DATA SUPPLIED ▸
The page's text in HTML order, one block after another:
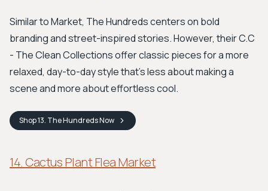
Similar to Market, The Hundreds centers on bold
branding and street-inspired stories. However, their C.C
- The Clean Collections offer classic pieces for a more
relaxed, day-to-day style that's less about making a
scene and more about effortless cool.
Shop13. The HundredsNow
14. Cactus Plant Flea Market
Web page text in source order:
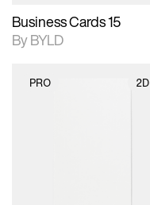
Business Cards 15
By BYLD
PRO 2D
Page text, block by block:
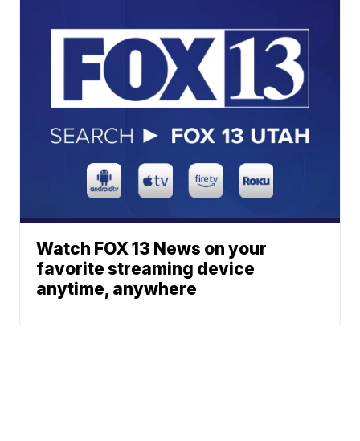
Watch FOX 13 News on your
favorite streaming device
anytime, anywhere
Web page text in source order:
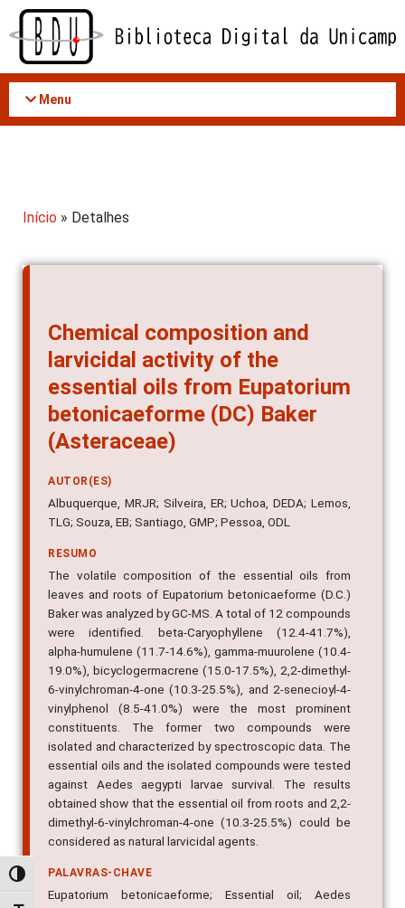
Acessar
conteúdo
Alternar alto contraste
Menu
Início » Detalhes
Chemical composition and
larvicidal activity of the
essential oils from Eupatorium
betonicaeforme (DC) Baker
(Asteraceae)
AUTOR(ES)
Albuquerque, MRJR; Silveira, ER; Uchoa, DEDA; Lemos,
TLG; Souza, EB; Santiago, GMP; Pessoa, ODL
RESUMO
The volatile composition of the essential oils from
leaves and roots of Eupatorium betonicaeforme (D.C.)
Baker was analyzed by GC-MS. A total of 12 compounds
were identified. beta-Caryophyllene (12.4-41.7%),
alpha-humulene (11.7-14.6%), gamma-muurolene (10.4-
19.0%), bicyclogermacrene (15.0-17.5%), 2,2-dimethyl-
6-vinylchroman-4-one (10.3-25.5%), and 2-senecioyl-4-
vinylphenol (8.5-41.0%) were the most prominent
constituents. The former two compounds were
isolated and characterized by spectroscopic data. The
essential oils and the isolated compounds were tested
against Aedes aegypti larvae survival. The results
obtained show that the essential oil from roots and 2,2-
dimethyl-6-vinylchroman-4-one (10.3-25.5%) could be
considered as natural larvicidal agents.
PALAVRAS-CHAVE
Eupatorium betonicaeforme; Essential oil; Aedes
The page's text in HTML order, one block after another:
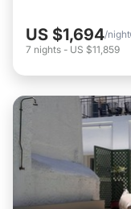
US $1,694/night
7 nights - US $11,859
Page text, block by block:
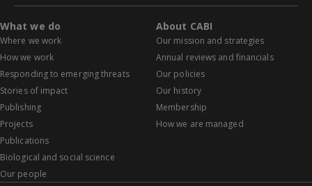
What we do
Where we work
How we work
Responding to emerging threats
Stories of impact
Publishing
Projects
Publications
Biological and social science
Our people
About CABI
Our mission and strategies
Annual reviews and financials
Our policies
Our history
Membership
How we are managed
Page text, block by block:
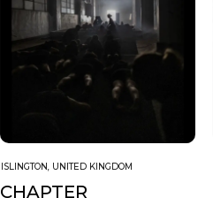
ISLINGTON, UNITED KINGDOM
CHAPTER
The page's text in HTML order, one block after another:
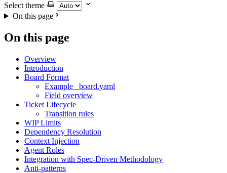
Select theme
On this page
On this page
Overview
Introduction
Board Format
Example _board.yaml
Field overview
Ticket Lifecycle
Transition rules
WIP Limits
Dependency Resolution
Context Injection
Agent Roles
Integration with Spec-Driven Methodology
Anti-patterns
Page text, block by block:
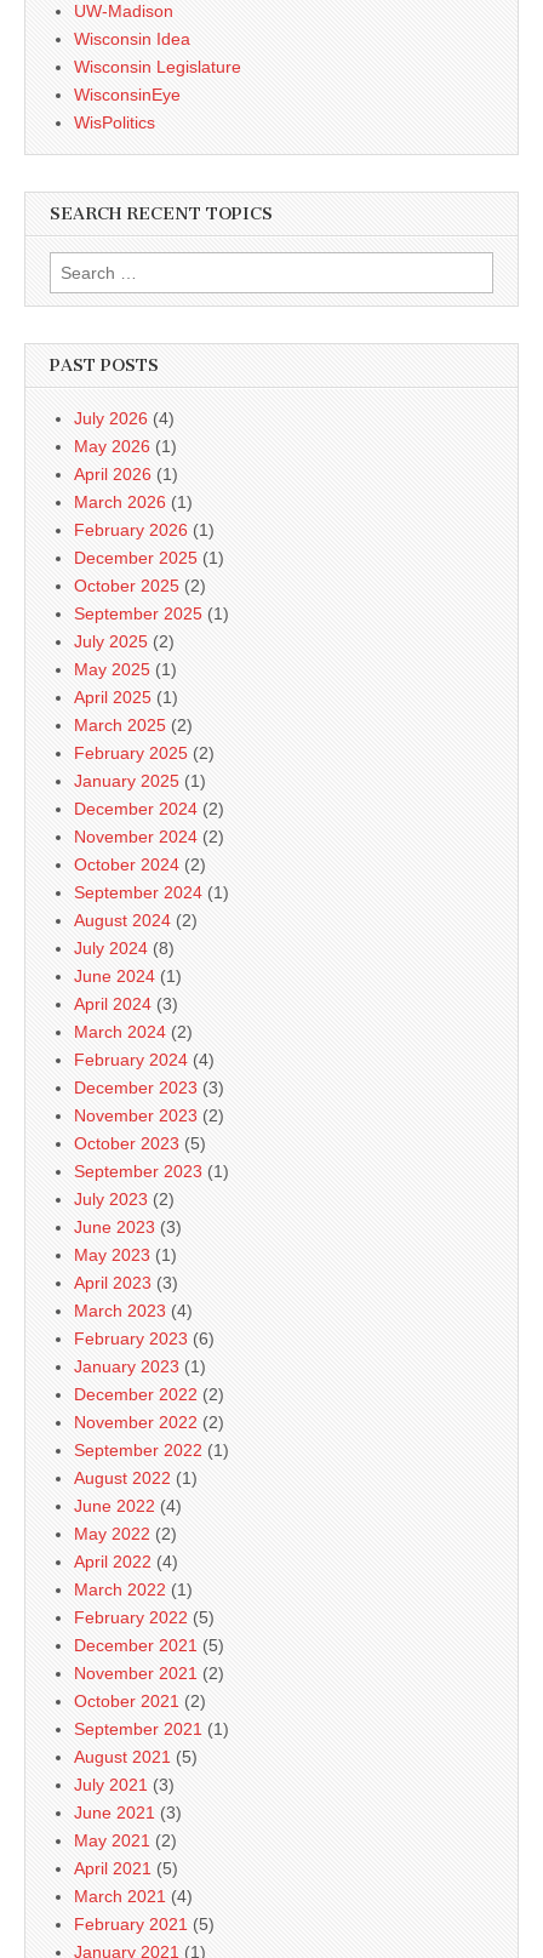
UW-Madison
Wisconsin Idea
Wisconsin Legislature
WisconsinEye
WisPolitics
SEARCH RECENT TOPICS
Search
for:
PAST POSTS
July 2026 (4)
May 2026 (1)
April 2026 (1)
March 2026 (1)
February 2026 (1)
December 2025 (1)
October 2025 (2)
September 2025 (1)
July 2025 (2)
May 2025 (1)
April 2025 (1)
March 2025 (2)
February 2025 (2)
January 2025 (1)
December 2024 (2)
November 2024 (2)
October 2024 (2)
September 2024 (1)
August 2024 (2)
July 2024 (8)
June 2024 (1)
April 2024 (3)
March 2024 (2)
February 2024 (4)
December 2023 (3)
November 2023 (2)
October 2023 (5)
September 2023 (1)
July 2023 (2)
June 2023 (3)
May 2023 (1)
April 2023 (3)
March 2023 (4)
February 2023 (6)
January 2023 (1)
December 2022 (2)
November 2022 (2)
September 2022 (1)
August 2022 (1)
June 2022 (4)
May 2022 (2)
April 2022 (4)
March 2022 (1)
February 2022 (5)
December 2021 (5)
November 2021 (2)
October 2021 (2)
September 2021 (1)
August 2021 (5)
July 2021 (3)
June 2021 (3)
May 2021 (2)
April 2021 (5)
March 2021 (4)
February 2021 (5)
January 2021 (1)
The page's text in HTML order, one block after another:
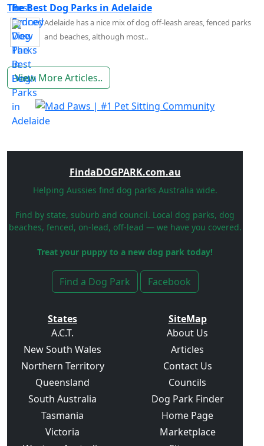
The Best Dog Parks in Adelaide
Adelaide has a nice mix of dog off-leash areas, fenced parks
and beaches, although most..
View More Articles..
FindaDOGPARK.com.au
Helping Aussies find dog parks Australia wide.
Find by state, suburb and council. Local dog parks, dog
beaches, fenced, on-lead, off-lead — we have you covered.
Treat your puppy to a new dog park today!
Find a Dog Park Facebook
States
A.C.T.
New South Wales
Northern Territory
Queensland
South Australia
Tasmania
Victoria
SiteMap
About Us
Articles
Contact Us
Councils
Dog Park Finder
Home Page
Marketplace
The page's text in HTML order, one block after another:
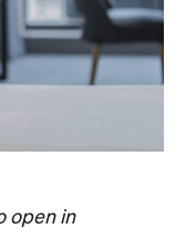
open in
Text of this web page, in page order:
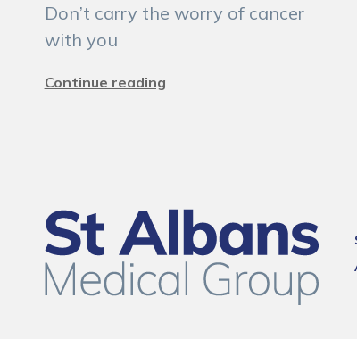
Don’t carry the worry of cancer
with you
Continue reading
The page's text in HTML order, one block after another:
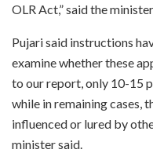
OLR Act,” said the
Pujari said instructions
examine whether these
to our report, only 10-15
while in remaining cases,
influenced or lured by
minister said.
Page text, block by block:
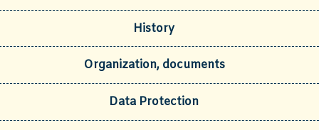
History
Organization, documents
Data Protection
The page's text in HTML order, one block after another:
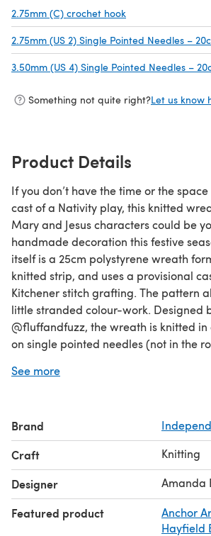
2.75mm (C) crochet hook
2.75mm (US 2) Single Pointed Needles –
3.50mm (US 4) Single Pointed Needles –
Something not quite right?Let us know
Product Details
If you don’t have the time or the
cast of a Nativity play, this knitted
Mary and Jesus characters could be
handmade decoration this festive
itself is a 25cm polystyrene wreath
knitted strip, and uses a provisional
Kitchener stitch grafting. The pattern
little stranded colour-work. Designed
@fluffandfuzz, the wreath is knitted in
on single pointed needles (not in the
include casting on and off, knits, purls,
crochet hook.
See more
Brand
Craft Knitting
Designer Amanda
Featured product Anchor
Hayfield
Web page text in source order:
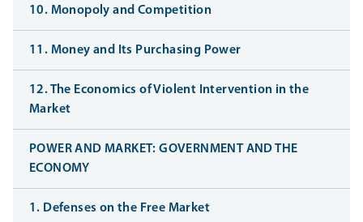
10. Monopoly and Competition
11. Money and Its Purchasing Power
12. The Economics of Violent Intervention in the
Market
POWER AND MARKET: GOVERNMENT AND THE
ECONOMY
1. Defenses on the Free Market
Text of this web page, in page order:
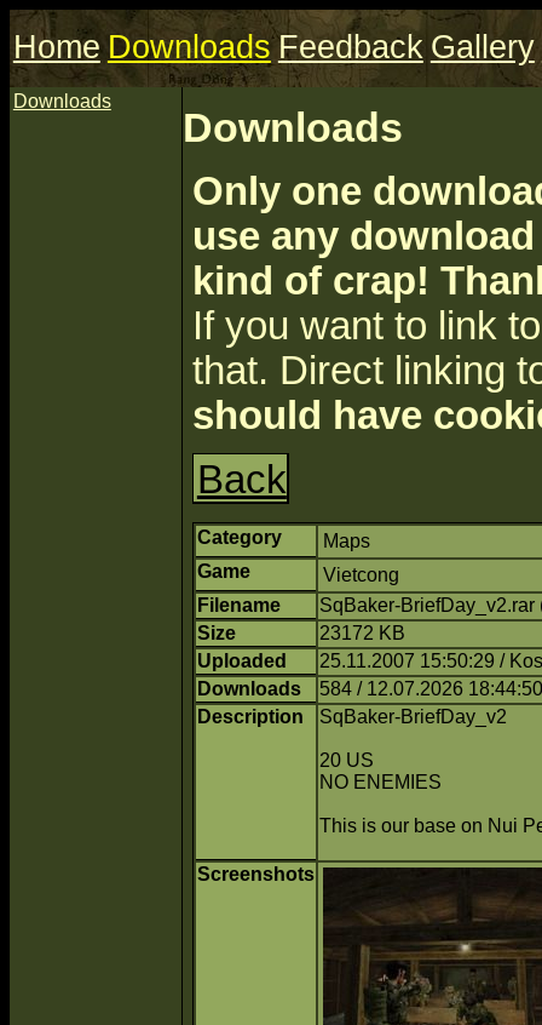
Home Downloads Feedback Gallery
Downloads
Downloads
Only one
use any
kind of crap!
If you want to link
that. Direct linking
should have
Back
Category
Maps
Game
Vietcong
Filename
SqBaker-
Size
23172 KB
Uploaded
25.11.2007 15:50:29 /
Downloads
584 / 12.07.2026 18:44:50
Description
SqBaker-BriefDay_v2
20 US
NO ENEMIES
This is our base on Nui
Screenshots
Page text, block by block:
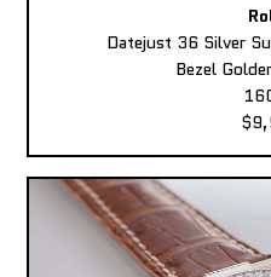
Datejust 36 Silver
Bezel
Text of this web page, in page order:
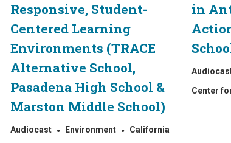
Responsive, Student-
Centered Learning
Environments (TRACE
Alternative School,
Pasadena High School &
Marston Middle School)
Audiocast Environment
California
in
Center
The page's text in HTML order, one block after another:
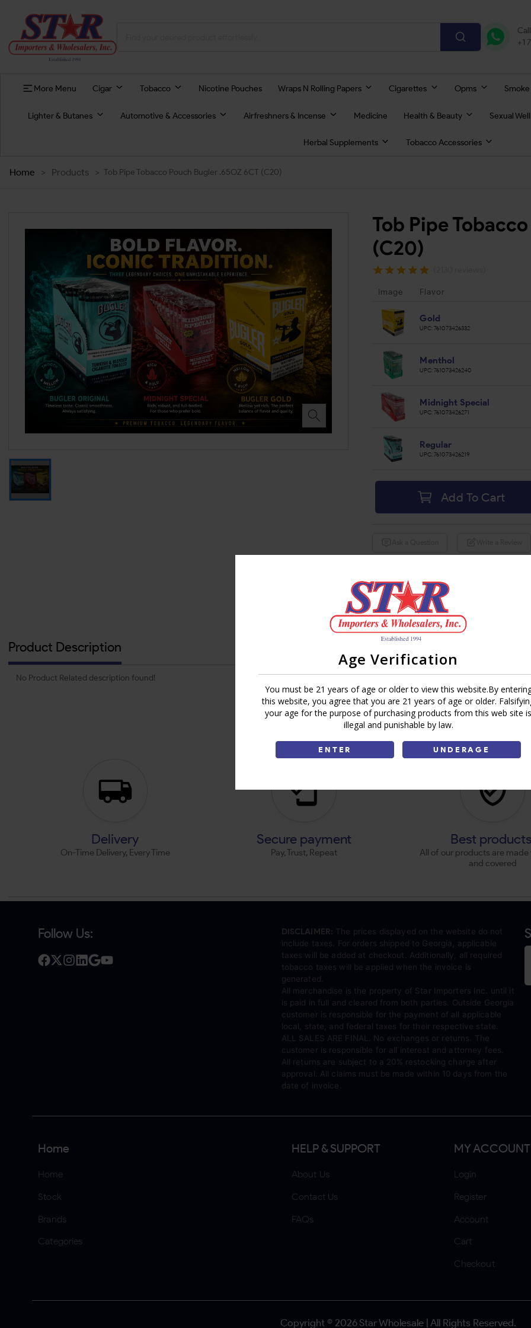
Age Verification
You must be 21 years of age or older to view this website.By
this website, you agree that you are 21 years of age or older.
your age for the purpose of purchasing products from this web site is
illegal and punishable by law.
ENTER UNDERAGE
+1
More Menu Cigar Tobacco Nicotine Pouches Wraps N Rolling Papers Cigarettes Opms
Lighter & Butanes Automotive & Accessories Airfreshners & Incense Medicine Health & Beauty Sexual
Herbal Supplements Tobacco Accessories
Home > Products > Tob Pipe Tobacco Pouch Bugler .65OZ 6CT (C20)
Tob Pipe
(C20)
Image Flavor
Gold
UPC:761073426332
Menthol
UPC:761073426240
Midnight Special
UPC:761073426271
Regular
UPC:761073426219
Add To Cart
Share:
Product Description
No Product Related description found!
Delivery
On-Time Delivery, Every Time
Secure payment
Pay, Trust, Repeat
Best
All of our products are
and covered
Follow Us: DISCLAIMER: The prices displayed on the website do not
include taxes. For orders shipped to Georgia, applicable
taxes will be added at checkout. Additionally, all required
tobacco taxes will be applied when the invoice is
generated.
All merchandise is the property of Star Importers Inc. until it
is paid in full and cleared from both parties. Outside Georgia
customer is responsible for the payment of all applicable
local, state, and federal taxes for their respective state.
ALL SALES ARE FINAL. No exchanges or returns. The
customer is responsible for all interest and attorney fees.
All returns are subject to a 20% restocking charge after
approval. All claims must be made within 10 days from the
date of invoice.
Home
Home
Stock
Brands
Categories
HELP & SUPPORT
About Us
Contact Us
FAQs
MY ACCOUNT
Login
Register
Account
Cart
Checkout
Copyright © 2026 Star Wholesale | All Rights Reserved.

EXERCISE AIM ▸ Find where the line with "betonicaeforme (DC) Baker" sits in the material above, then copy exactly from it through the line with "were identified. beta-Caryophyllene". Add no other line.

WORKED SOLUTION ▸
betonicaeforme (DC) Baker
(Asteraceae)
AUTOR(ES)
Albuquerque, MRJR; Silveira, ER; Uchoa, DEDA; Lemos,
TLG; Souza, EB; Santiago, GMP; Pessoa, ODL
RESUMO
The volatile composition of the essential oils from
leaves and roots of Eupatorium betonicaeforme (D.C.)
Baker was analyzed by GC-MS. A total of 12 compounds
were identified. beta-Caryophyllene (12.4-41.7%),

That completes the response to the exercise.